40 CFR 265.113(b), 265.117(c), 265.310

Closure Activities

James Reidy, Chief, RCRA Permits Section, Region II

Chris Rhyne, HQ Permits Assistance Team, Steam Team Comments,
Crucible Steel, Syracuse, N.Y.

#9476.05(84)

9-18-84
     Closure activities may be extended for a period longer than 180 days
[265.113(b)]  if the longer period is related to a need for extra time to
complete legitimate closure activities or there is the likelihood of transfer
of the operation to new parties.  If EPA extends the closure period, the owner
or operator must take all steps to prevent threats to human health and the
environment.  The preamble of the May 19, 1980, regulations states that a
closure plan must contain only that time needed to complete legitimate closure
activities and must reflect a closure time of less than three years.

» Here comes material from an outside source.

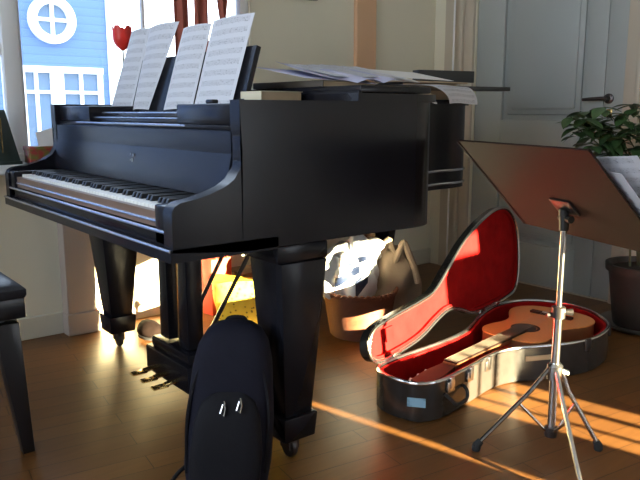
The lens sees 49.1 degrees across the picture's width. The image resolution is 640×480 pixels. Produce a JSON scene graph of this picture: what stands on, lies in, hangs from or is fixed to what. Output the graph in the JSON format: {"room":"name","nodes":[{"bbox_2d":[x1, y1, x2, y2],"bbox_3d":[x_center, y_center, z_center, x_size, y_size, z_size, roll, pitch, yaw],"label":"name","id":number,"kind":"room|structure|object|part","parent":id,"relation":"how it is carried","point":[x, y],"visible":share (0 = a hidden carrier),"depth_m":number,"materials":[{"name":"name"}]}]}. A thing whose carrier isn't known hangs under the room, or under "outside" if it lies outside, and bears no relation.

     The addition of non-hazardous waste over the in-place hazardous waste at
the same site by the same owner does not constitute a legitimate reason to
extend closure activities.*

     The final cover on a facility must be final.  Covering the final cap with
an additional non-hazardous solid waste might be allowed if the facility can
demonstrate that this disturbed cap will function as well as a normal exposed
final cap [265.117(c) and 265.310] and that periodic inspections will not be
necessary.
   The proposed closure regulations, published on March 19, 1985, preclude
   receipts of non-hazardous waste after the receipt of the final volume of
   hazardous waste.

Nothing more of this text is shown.